**Dataset excerpts**
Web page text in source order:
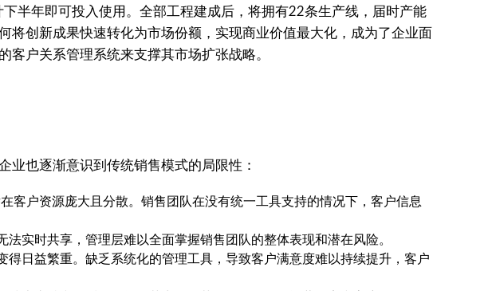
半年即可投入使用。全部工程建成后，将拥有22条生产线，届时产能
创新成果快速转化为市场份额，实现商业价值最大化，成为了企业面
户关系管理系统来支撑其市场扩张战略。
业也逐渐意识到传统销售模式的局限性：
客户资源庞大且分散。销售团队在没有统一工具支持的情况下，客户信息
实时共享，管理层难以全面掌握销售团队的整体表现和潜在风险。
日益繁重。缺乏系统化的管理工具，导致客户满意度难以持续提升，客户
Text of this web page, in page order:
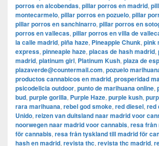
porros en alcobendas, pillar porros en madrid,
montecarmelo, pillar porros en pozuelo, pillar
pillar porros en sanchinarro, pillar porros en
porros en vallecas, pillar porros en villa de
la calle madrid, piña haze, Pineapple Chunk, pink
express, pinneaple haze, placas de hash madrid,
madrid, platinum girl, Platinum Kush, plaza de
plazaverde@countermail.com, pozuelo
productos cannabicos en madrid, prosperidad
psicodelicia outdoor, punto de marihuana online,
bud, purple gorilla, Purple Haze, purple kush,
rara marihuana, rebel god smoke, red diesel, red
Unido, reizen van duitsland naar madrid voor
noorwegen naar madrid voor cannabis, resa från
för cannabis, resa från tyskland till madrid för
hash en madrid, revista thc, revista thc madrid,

--

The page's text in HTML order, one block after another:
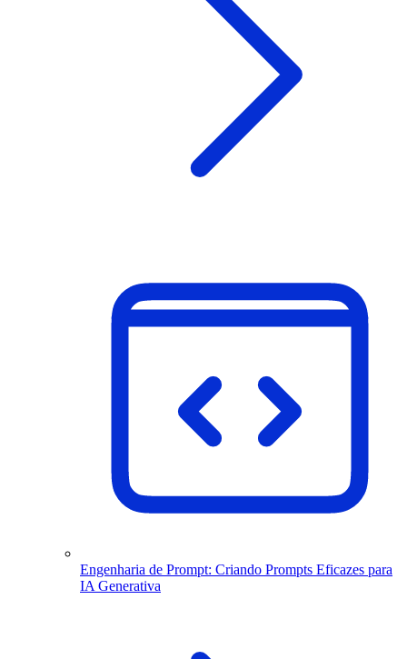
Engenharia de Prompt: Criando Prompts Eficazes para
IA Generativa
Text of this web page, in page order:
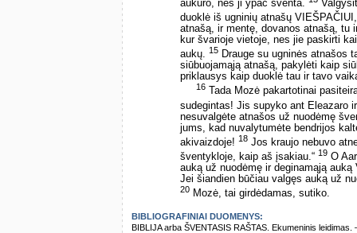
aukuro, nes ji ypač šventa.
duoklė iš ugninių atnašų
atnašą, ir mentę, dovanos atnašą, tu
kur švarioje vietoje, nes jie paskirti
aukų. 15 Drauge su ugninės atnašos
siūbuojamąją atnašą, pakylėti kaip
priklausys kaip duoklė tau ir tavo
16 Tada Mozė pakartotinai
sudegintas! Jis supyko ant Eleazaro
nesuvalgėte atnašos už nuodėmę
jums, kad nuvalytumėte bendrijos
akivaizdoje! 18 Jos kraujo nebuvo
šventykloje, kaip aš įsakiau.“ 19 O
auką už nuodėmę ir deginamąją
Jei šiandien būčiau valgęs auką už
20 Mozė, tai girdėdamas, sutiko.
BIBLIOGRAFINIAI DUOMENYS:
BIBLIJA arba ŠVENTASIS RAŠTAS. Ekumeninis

**Assignment**
Copy the lines above exactly, beginning at the line that has "plazaverde@countermail.com, pozuelo" and stopping after the line that has "för cannabis, resa", and omit the rest.

**Answer for this exercise**
plazaverde@countermail.com, pozuelo
productos cannabicos en madrid, prosperidad
psicodelicia outdoor, punto de marihuana online,
bud, purple gorilla, Purple Haze, purple kush,
rara marihuana, rebel god smoke, red diesel, red
Unido, reizen van duitsland naar madrid voor
noorwegen naar madrid voor cannabis, resa från
för cannabis, resa från tyskland till madrid för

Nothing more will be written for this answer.